Горько тут скоморох говорил про свое житье. Мое житье тоже не слаще. Остался и я без жены, с малым сынком Офоней. Пристал к ватаге лихого ватамана Яволода. Озоровали мы на Волге, а после подались под Устюг, на вольные земли. Там ватага и распалась, ушли кто куда. Пристал я к тамошним мужикам, бежали они от боярина Захария, завели тут свое хозяйство. Не сразу приняли они меня, долго приглядывались. А у меня руки по земле стосковались — стал я пашню пахать, рядом с ихними избу свою поставил. Весеннему солнышку радовался, зимою не тосковал, сына растил да хлебушко жевал. Много ли мужику надо? Никто не трогал нас, не стояло над нами ни старосты, ни тиуна. Все, что ни возьму с поля, — все мое. Все, что в лесу ни добуду, — тож мое. Да только недолго так жили... Пришли и к нам боярские да княжеские люди, стали по лесам да пашням зарубки делать, заметки оставлять. Перегородили землю запретными знаменами, оброком да вирами замучили. И сделались мы снова холопами. Тиун наезжал к нам, как на вражью землю — опорожнял хлева и житницы, Офоню моего отвез в Устюг — там он и сгинул в безвестности... Был бы жив Яволод, вернулся бы я к нему снова, да порубили лихого ватамана под Городцом. Вот и бежал я из своей деревни, вот и мыкаюсь по белу свету, но нигде пристанища мне нет. Куда нынче податься — не ведаю...
— Бежал ты, мужик, от своего хозяина, — сказал Ефросим, — и сие — грешно. Ни солнышку всех не угреть, ни боярину на всех не угодить.
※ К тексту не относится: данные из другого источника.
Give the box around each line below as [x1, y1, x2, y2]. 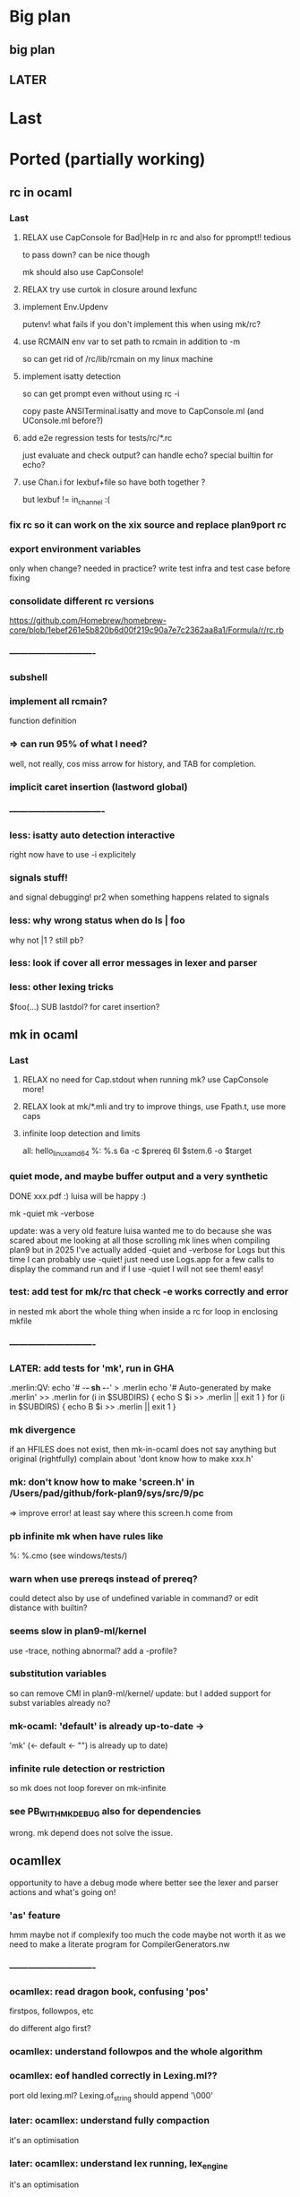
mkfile [9, 1315, 33, 1326]
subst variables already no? [9, 1697, 111, 1708]
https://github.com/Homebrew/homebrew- [9, 616, 167, 626]
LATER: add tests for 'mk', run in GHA [9, 1362, 175, 1374]
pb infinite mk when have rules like [9, 1529, 164, 1542]
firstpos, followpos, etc [9, 2005, 94, 2017]
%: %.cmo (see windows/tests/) [9, 1550, 128, 1561]
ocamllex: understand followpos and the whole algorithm [9, 2046, 263, 2058]
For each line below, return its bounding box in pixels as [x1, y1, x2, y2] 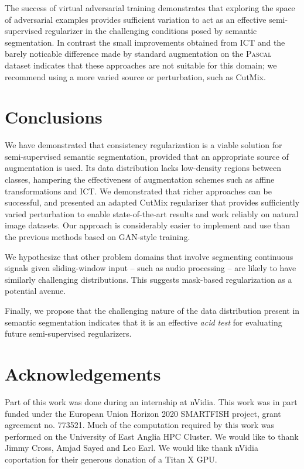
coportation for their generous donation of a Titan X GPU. [5, 453, 217, 465]
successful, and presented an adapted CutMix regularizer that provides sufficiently [5, 196, 300, 208]
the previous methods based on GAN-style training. [5, 231, 190, 243]
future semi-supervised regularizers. [5, 327, 132, 340]
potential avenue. [5, 285, 66, 297]
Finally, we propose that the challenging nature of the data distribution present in [5, 304, 300, 316]
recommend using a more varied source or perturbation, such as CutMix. [5, 70, 266, 83]
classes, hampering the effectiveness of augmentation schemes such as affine [5, 173, 275, 186]
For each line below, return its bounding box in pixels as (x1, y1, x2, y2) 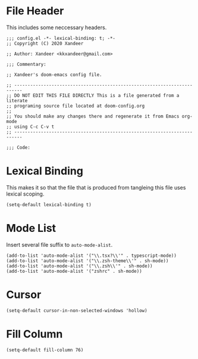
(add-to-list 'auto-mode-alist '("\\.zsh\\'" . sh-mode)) (6, 263, 153, 269)
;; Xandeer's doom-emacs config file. (6, 71, 102, 78)
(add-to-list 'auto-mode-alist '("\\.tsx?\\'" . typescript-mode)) (6, 253, 177, 259)
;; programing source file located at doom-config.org (6, 103, 145, 109)
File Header (6, 4, 64, 18)
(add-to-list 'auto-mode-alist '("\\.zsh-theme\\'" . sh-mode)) (6, 257, 169, 264)
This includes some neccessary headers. (6, 24, 107, 31)
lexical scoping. (6, 190, 45, 197)
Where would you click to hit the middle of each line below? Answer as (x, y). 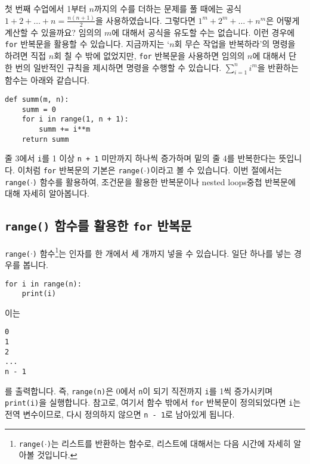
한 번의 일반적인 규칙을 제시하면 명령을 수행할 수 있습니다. (113, 67)
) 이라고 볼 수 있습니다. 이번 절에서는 (214, 169)
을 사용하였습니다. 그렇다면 (145, 20)
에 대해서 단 (275, 55)
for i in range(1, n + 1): (75, 119)
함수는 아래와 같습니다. (47, 80)
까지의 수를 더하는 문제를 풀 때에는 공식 (168, 8)
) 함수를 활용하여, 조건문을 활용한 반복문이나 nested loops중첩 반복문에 (164, 181)
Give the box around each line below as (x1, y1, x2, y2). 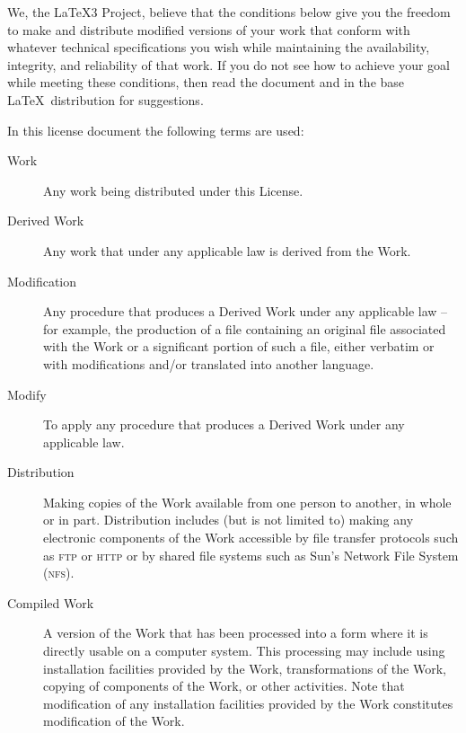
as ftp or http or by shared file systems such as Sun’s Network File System (43, 545, 459, 564)
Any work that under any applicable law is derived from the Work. (43, 241, 411, 260)
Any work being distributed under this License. (43, 181, 303, 199)
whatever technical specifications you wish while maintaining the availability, (7, 38, 430, 57)
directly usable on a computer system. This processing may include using (43, 641, 445, 660)
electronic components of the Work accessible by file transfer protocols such (43, 528, 459, 547)
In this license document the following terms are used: (7, 120, 304, 139)
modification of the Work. (43, 711, 185, 730)
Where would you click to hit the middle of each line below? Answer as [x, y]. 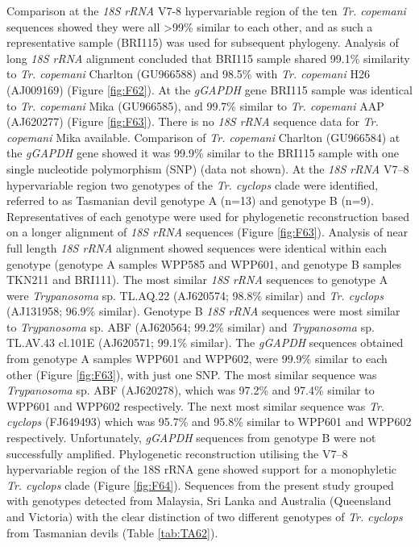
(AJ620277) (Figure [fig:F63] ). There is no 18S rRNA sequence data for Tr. [193, 121]
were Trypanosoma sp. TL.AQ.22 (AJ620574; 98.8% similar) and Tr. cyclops [195, 295]
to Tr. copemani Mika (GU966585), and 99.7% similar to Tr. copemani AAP [195, 105]
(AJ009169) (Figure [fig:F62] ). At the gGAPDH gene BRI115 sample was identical [209, 89]
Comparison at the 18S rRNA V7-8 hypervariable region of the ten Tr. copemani [206, 10]
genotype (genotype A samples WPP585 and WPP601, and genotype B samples [204, 263]
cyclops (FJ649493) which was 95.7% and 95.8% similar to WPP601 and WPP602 [209, 422]
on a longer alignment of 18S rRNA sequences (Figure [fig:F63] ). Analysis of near [207, 232]
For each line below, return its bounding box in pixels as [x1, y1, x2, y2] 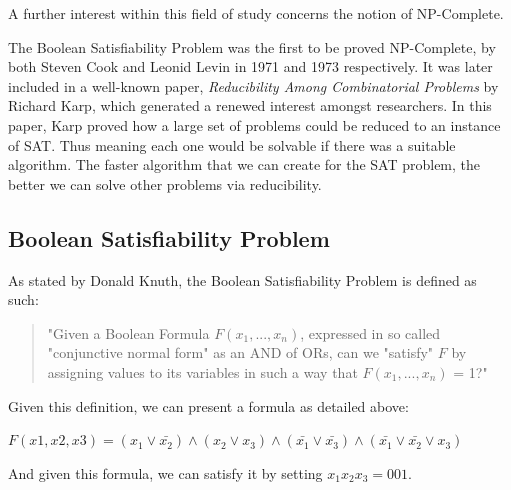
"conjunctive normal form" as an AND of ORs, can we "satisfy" [47, 342, 434, 363]
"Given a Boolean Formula [47, 322, 210, 343]
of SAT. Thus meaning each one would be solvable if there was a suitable [8, 134, 456, 155]
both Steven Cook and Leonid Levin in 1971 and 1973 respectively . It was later [8, 56, 493, 77]
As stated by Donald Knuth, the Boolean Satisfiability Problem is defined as [8, 269, 477, 290]
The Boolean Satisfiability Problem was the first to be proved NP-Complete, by [8, 36, 496, 57]
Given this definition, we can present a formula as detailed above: [8, 395, 409, 416]
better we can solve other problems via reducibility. [8, 173, 322, 194]
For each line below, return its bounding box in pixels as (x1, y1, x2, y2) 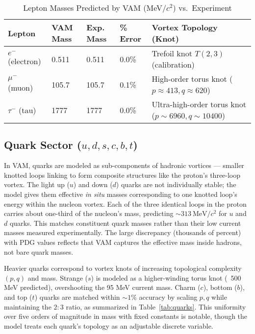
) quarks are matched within (34, 291, 120, 302)
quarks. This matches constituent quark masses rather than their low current (9, 217, 241, 228)
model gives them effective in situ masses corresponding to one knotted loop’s (4, 189, 237, 199)
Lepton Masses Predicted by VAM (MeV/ (23, 2, 167, 13)
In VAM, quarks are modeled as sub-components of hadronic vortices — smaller (4, 160, 244, 170)
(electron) (8, 55, 41, 67)
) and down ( (73, 179, 113, 190)
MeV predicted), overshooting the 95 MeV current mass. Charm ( (4, 282, 201, 292)
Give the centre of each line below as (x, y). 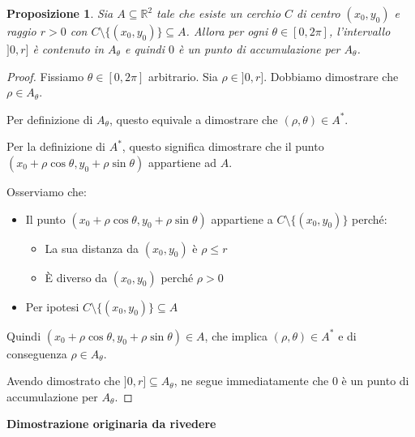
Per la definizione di (56, 146)
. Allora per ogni (227, 31)
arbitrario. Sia (183, 76)
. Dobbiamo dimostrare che (331, 76)
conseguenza (37, 353)
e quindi (144, 49)
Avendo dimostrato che (64, 381)
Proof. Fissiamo (45, 76)
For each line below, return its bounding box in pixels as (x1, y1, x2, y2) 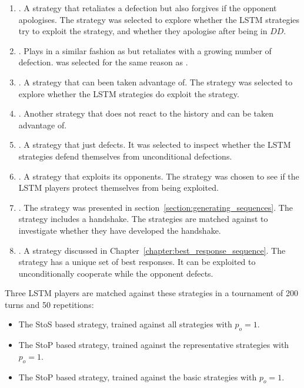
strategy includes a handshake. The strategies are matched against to (18, 213, 268, 225)
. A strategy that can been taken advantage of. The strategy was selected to (18, 75, 293, 88)
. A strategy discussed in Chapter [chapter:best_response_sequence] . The (18, 244, 286, 256)
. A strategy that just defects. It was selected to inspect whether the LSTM (18, 138, 291, 151)
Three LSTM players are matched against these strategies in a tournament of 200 (5, 287, 298, 299)
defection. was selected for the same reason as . (18, 56, 188, 68)
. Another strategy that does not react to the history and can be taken (18, 107, 274, 120)
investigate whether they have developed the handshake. (18, 224, 221, 236)
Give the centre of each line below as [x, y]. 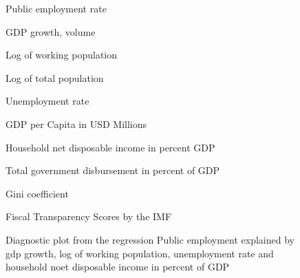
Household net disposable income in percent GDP [110, 147]
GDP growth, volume [51, 31]
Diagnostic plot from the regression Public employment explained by [150, 239]
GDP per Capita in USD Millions [76, 124]
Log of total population [55, 77]
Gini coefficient [37, 193]
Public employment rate [56, 8]
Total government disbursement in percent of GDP [113, 170]
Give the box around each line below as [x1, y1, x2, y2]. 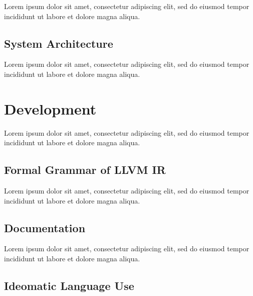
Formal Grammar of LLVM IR [4, 162, 166, 177]
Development [4, 98, 97, 119]
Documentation [4, 220, 86, 235]
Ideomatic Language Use [4, 278, 134, 293]
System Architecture [4, 35, 113, 51]
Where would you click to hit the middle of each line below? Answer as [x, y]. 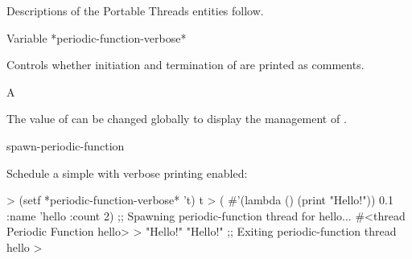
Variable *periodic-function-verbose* [97, 37]
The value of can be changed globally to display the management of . [177, 119]
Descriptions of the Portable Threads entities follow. [135, 10]
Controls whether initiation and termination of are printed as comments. [185, 65]
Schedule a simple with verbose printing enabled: [127, 173]
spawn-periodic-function [66, 145]
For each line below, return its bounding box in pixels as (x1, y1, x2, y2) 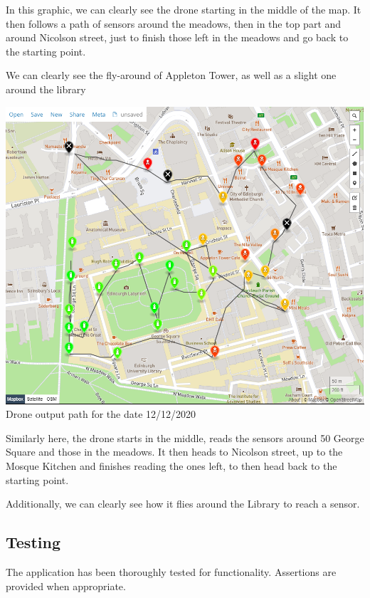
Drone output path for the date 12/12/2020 (6, 406, 196, 421)
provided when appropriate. (6, 578, 126, 593)
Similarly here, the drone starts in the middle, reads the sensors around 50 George (6, 430, 364, 445)
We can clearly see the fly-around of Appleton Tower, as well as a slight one (6, 68, 337, 83)
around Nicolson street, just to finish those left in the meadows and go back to (6, 30, 349, 45)
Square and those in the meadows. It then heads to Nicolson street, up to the (6, 444, 343, 459)
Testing (6, 531, 60, 553)
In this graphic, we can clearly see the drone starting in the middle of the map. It (6, 2, 361, 16)
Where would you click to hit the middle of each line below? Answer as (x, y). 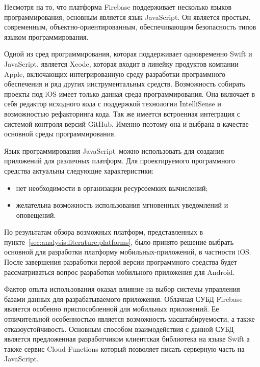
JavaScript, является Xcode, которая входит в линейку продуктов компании (121, 63)
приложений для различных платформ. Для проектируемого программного (120, 161)
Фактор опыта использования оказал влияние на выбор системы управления (122, 289)
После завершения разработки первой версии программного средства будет (121, 262)
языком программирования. (46, 36)
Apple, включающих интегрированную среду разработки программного (115, 74)
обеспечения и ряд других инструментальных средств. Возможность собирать (125, 84)
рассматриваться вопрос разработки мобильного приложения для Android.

А так уж положено на земле от бога: кому пашню орать, кому меды пить. За муки же твои, холоп, сторицею воздастся на небесах. Терпи — и вознагражден будешь...
— По третьему разу всегда вырубишь огня, — вступил в разговор молчавший досель купец-молодец. — Послушал я тебя, мужик, и тако скажу: не верь ты монаху. Бог не убог, а Никола милостив. Пойдем ко мне в обоз, не пожалеешь. Бывалые людишки мне нужны.
— Да ты кто таков? — рассердился Ефросим. — Почто человека смущаешь? Чему учишь?
— Не тебе, мних, встревать в мирскую беседу, — смело глядя ему в глаза, проговорил купец. — Ступай себе с богом в свою обитель, а мы обойдемся и без тебя.
— Да знаешь ли ты, кто я? — заорал Ефросим, хватая со стола глиняную мису и замахиваясь ею на купца. — Ефросим я, а ты коровья лепешка!..
И ударил по столу так, что черепки запрыгали.
Лишка хватил игумен. Переполох поднялся, ажно ветер по избе. Сроду таких надсадных гостей не видывали хозяева.
И очутились Ефросим с Митяем среди морозной ночи на улице. Сунули их в сугроб да там и оставили.
Утром прибежал к Однооку свой человек из детинца, сдернул шапку и — с порога:
— Слышь-ко, боярин! Прибыл во Владимир из Новгорода Всеволодов дружинник Словиша, новгородцы тож, а с ними — Звездан.
Радуется мужик — за хорошую весть боярин пожалует его чарой.
— Брешешь, — буркнул для порядка Одноок, хотя сразу поверил. — Не просох ты после вчерашних медов.
— Светел был — то верно. Но Звездана видел, как тебя ныне зрю.
Тяжело поднялся с лавки Одноок, руками оперся о столешницу. Угрюмым взглядом осадил мужика, будто ноги подрезал, — тот и присел.
— Ну, ежели что не так...
— Так-так, батюшка. Кого хошь спроси...
— Ладно.
На княж двор идти — не к соседу лясы точить. Принарядился Одноок: лучшую одежду надел, с трудом просунул ноги в тесные сапоги, набросил шубу, на голову натянул шапку с беличьей опушкой, резвого коня велел седлать — да чтобы под дорогим седлом.